Restate the records below exactly. Pictures are not part of the copy.
*** RECORDED INFORMATION Section Begins ***
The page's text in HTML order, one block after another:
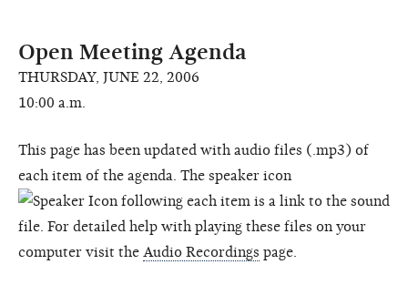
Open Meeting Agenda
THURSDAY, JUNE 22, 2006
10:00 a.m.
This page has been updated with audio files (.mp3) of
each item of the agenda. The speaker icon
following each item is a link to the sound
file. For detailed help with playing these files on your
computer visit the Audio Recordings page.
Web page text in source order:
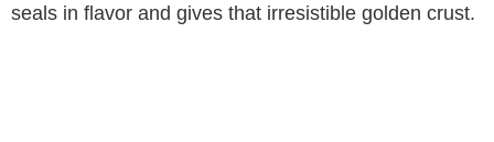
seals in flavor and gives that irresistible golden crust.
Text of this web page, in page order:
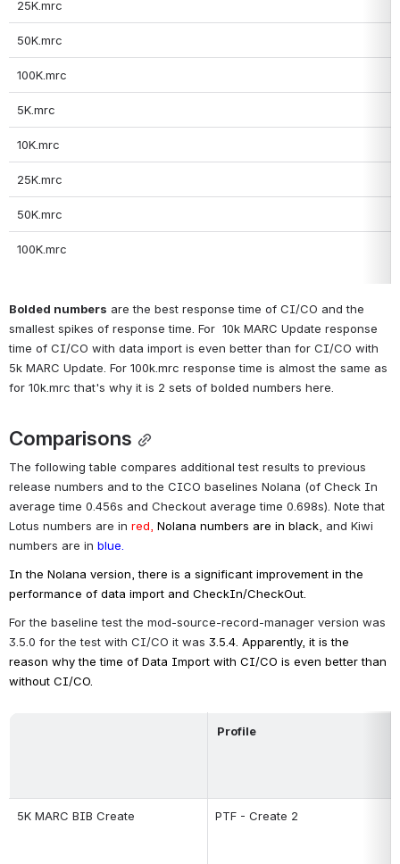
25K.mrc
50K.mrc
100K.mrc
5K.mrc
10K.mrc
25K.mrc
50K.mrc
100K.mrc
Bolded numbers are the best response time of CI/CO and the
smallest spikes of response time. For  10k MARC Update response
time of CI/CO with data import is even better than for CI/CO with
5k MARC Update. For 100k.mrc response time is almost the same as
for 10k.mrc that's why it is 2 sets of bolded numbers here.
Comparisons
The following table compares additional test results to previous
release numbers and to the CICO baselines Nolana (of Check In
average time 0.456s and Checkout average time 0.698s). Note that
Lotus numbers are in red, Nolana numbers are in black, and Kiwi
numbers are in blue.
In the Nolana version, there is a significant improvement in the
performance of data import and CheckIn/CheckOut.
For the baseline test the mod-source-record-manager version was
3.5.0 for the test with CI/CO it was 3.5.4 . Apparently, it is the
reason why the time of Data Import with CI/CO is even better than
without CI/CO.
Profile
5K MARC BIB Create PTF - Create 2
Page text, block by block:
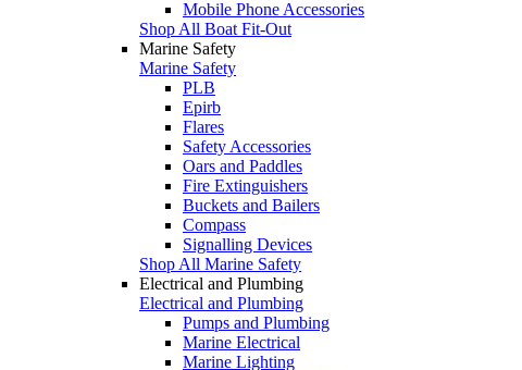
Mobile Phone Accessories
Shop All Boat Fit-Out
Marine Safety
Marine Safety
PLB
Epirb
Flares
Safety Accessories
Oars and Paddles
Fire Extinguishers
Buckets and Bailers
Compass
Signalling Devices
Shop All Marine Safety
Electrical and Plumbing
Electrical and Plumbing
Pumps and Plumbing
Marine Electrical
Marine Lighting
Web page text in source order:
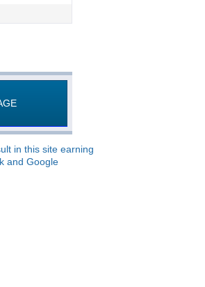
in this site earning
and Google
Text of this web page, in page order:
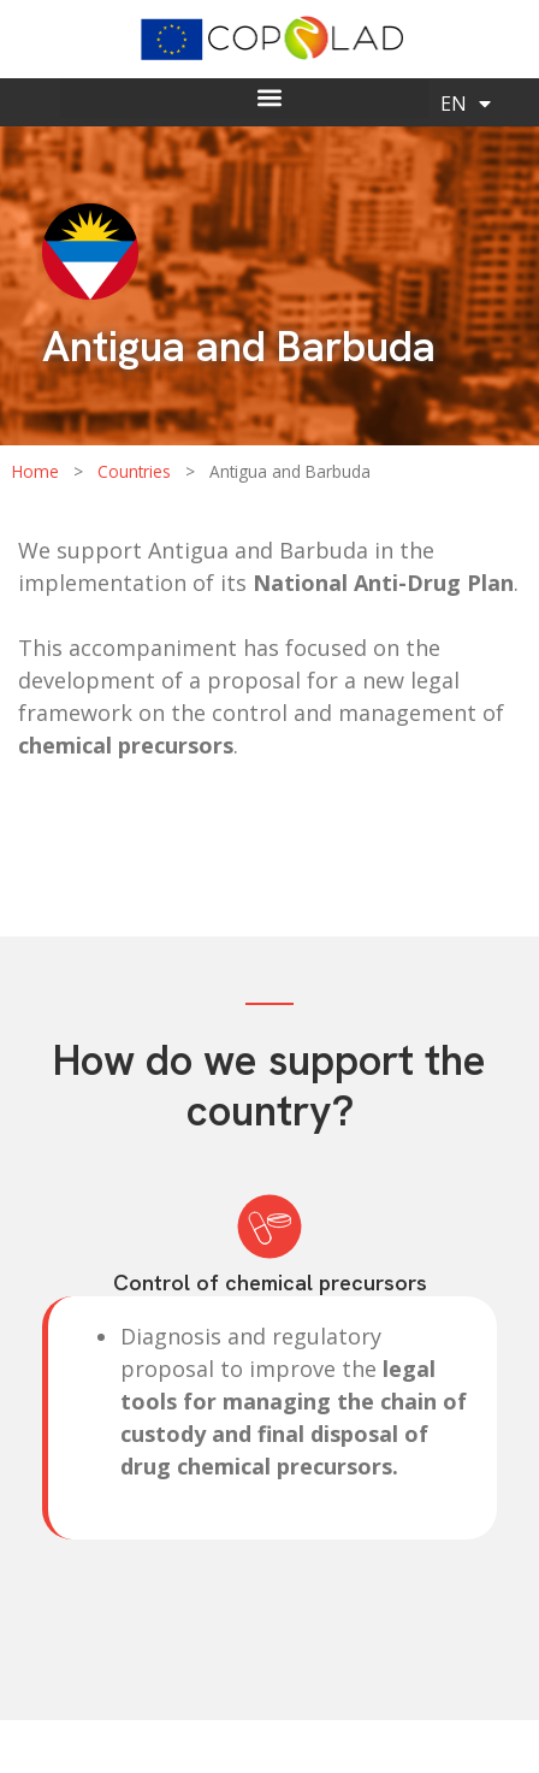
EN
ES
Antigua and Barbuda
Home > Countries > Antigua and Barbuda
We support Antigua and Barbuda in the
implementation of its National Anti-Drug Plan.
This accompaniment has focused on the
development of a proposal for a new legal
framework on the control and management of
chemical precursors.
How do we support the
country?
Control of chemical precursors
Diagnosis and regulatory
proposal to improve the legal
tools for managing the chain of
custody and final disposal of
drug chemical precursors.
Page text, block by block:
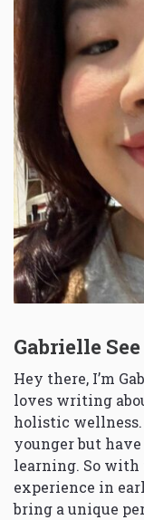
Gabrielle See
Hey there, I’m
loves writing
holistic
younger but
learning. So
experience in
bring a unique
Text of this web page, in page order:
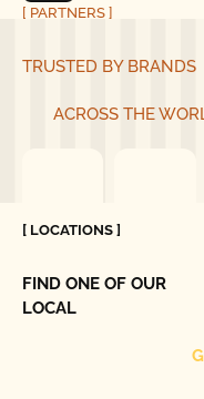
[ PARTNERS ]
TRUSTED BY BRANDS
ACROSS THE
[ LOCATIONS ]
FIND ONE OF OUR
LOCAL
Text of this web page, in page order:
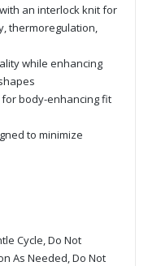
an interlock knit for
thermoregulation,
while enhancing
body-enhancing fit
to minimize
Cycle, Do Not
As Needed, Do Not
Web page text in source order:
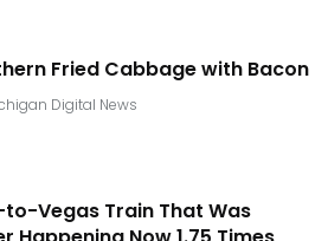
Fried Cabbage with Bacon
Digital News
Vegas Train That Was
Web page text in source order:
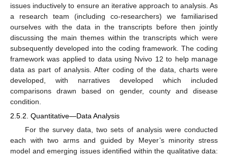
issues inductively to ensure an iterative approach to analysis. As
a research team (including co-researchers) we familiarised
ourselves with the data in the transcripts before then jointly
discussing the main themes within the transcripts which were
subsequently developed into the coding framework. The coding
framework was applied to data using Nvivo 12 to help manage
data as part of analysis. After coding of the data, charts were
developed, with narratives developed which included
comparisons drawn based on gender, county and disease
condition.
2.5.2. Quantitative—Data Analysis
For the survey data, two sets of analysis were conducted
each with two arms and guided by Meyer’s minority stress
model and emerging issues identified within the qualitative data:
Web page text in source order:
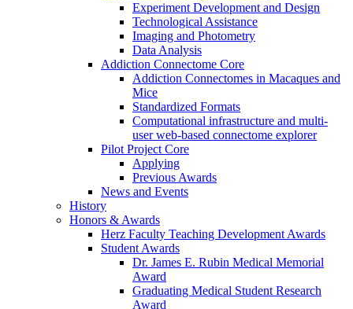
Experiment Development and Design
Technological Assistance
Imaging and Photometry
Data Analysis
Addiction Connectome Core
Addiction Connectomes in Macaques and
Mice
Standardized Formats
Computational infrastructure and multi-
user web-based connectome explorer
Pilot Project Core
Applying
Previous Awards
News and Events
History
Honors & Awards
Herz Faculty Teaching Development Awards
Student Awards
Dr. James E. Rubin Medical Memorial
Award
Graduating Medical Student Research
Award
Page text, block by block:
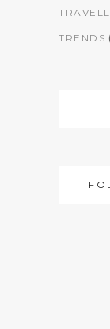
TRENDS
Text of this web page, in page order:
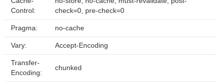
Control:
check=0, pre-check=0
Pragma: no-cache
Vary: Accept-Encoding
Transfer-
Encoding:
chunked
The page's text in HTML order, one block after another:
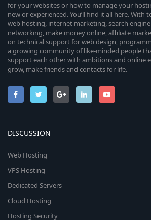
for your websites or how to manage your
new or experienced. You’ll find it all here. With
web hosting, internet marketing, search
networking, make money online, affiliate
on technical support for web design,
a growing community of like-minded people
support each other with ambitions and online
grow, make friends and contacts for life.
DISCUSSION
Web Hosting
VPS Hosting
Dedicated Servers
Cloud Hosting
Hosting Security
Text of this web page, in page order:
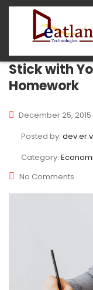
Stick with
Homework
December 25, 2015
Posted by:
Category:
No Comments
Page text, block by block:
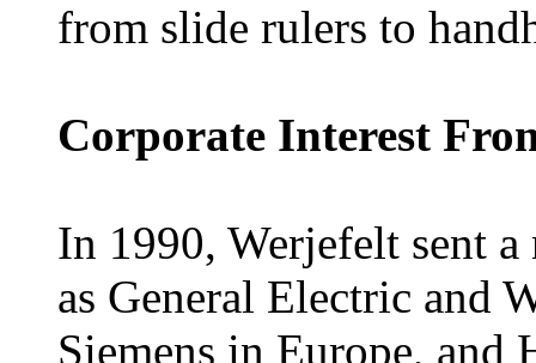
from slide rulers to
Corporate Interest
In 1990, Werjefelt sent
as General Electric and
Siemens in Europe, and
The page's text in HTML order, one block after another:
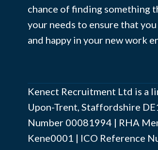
*** RECORDED INFORMATION Section Ends ***
**WRITTEN RESPONSE**:
The page's text in HTML order, one block after another:
Open Meeting Agenda
THURSDAY, JUNE 22, 2006
10:00 a.m.
This page has been updated with audio files (.mp3) of
each item of the agenda. The speaker icon
following each item is a link to the sound
file. For detailed help with playing these files on your
computer visit the Audio Recordings page.
Web page text in source order:
seals in flavor and gives that irresistible golden crust.
Text of this web page, in page order:
25K.mrc
50K.mrc
100K.mrc
5K.mrc
10K.mrc
25K.mrc
50K.mrc
100K.mrc
Bolded numbers are the best response time of CI/CO and the
smallest spikes of response time. For  10k MARC Update response
time of CI/CO with data import is even better than for CI/CO with
5k MARC Update. For 100k.mrc response time is almost the same as
for 10k.mrc that's why it is 2 sets of bolded numbers here.
Comparisons
The following table compares additional test results to previous
release numbers and to the CICO baselines Nolana (of Check In
average time 0.456s and Checkout average time 0.698s). Note that
Lotus numbers are in red, Nolana numbers are in black, and Kiwi
numbers are in blue.
In the Nolana version, there is a significant improvement in the
performance of data import and CheckIn/CheckOut.
For the baseline test the mod-source-record-manager version was
3.5.0 for the test with CI/CO it was 3.5.4 . Apparently, it is the
reason why the time of Data Import with CI/CO is even better than
without CI/CO.
Profile
5K MARC BIB Create PTF - Create 2
Page text, block by block:
Mobile Phone Accessories
Shop All Boat Fit-Out
Marine Safety
Marine Safety
PLB
Epirb
Flares
Safety Accessories
Oars and Paddles
Fire Extinguishers
Buckets and Bailers
Compass
Signalling Devices
Shop All Marine Safety
Electrical and Plumbing
Electrical and Plumbing
Pumps and Plumbing
Marine Electrical
Marine Lighting
Web page text in source order:
in this site earning
and Google
Text of this web page, in page order:
EN
ES
Antigua and Barbuda
Home > Countries > Antigua and Barbuda
We support Antigua and Barbuda in the
implementation of its National Anti-Drug Plan.
This accompaniment has focused on the
development of a proposal for a new legal
framework on the control and management of
chemical precursors.
How do we support the
country?
Control of chemical precursors
Diagnosis and regulatory
proposal to improve the legal
tools for managing the chain of
custody and final disposal of
drug chemical precursors.
Page text, block by block:
Gabrielle See
Hey there, I’m
loves writing
holistic
younger but
learning. So
experience in
bring a unique
Text of this web page, in page order:
[ PARTNERS ]
TRUSTED BY BRANDS
ACROSS THE
[ LOCATIONS ]
FIND ONE OF OUR
LOCAL
Text of this web page, in page order:
an interlock knit for
thermoregulation,
while enhancing
body-enhancing fit
to minimize
Cycle, Do Not
As Needed, Do Not
Web page text in source order:
Fried Cabbage with Bacon
Digital News
Vegas Train That Was
Web page text in source order:
issues inductively to ensure an iterative approach to analysis. As
a research team (including co-researchers) we familiarised
ourselves with the data in the transcripts before then jointly
discussing the main themes within the transcripts which were
subsequently developed into the coding framework. The coding
framework was applied to data using Nvivo 12 to help manage
data as part of analysis. After coding of the data, charts were
developed, with narratives developed which included
comparisons drawn based on gender, county and disease
condition.
2.5.2. Quantitative—Data Analysis
For the survey data, two sets of analysis were conducted
each with two arms and guided by Meyer’s minority stress
model and emerging issues identified within the qualitative data:
Web page text in source order:
Experiment Development and Design
Technological Assistance
Imaging and Photometry
Data Analysis
Addiction Connectome Core
Addiction Connectomes in Macaques and
Mice
Standardized Formats
Computational infrastructure and multi-
user web-based connectome explorer
Pilot Project Core
Applying
Previous Awards
News and Events
History
Honors & Awards
Herz Faculty Teaching Development Awards
Student Awards
Dr. James E. Rubin Medical Memorial
Award
Graduating Medical Student Research
Award
Page text, block by block:
TRENDS
Text of this web page, in page order:
Control:
check=0, pre-check=0
Pragma: no-cache
Vary: Accept-Encoding
Transfer-
Encoding:
chunked
The page's text in HTML order, one block after another:
for your websites or how to manage your
new or experienced. You’ll find it all here. With
web hosting, internet marketing, search
networking, make money online, affiliate
on technical support for web design,
a growing community of like-minded people
support each other with ambitions and online
grow, make friends and contacts for life.
DISCUSSION
Web Hosting
VPS Hosting
Dedicated Servers
Cloud Hosting
Hosting Security
Text of this web page, in page order:
Stick with
Homework
December 25, 2015
Posted by:
Category:
No Comments
Page text, block by block:
from slide rulers to
Corporate Interest
In 1990, Werjefelt sent
as General Electric and
Siemens in Europe, and
The page's text in HTML order, one block after another:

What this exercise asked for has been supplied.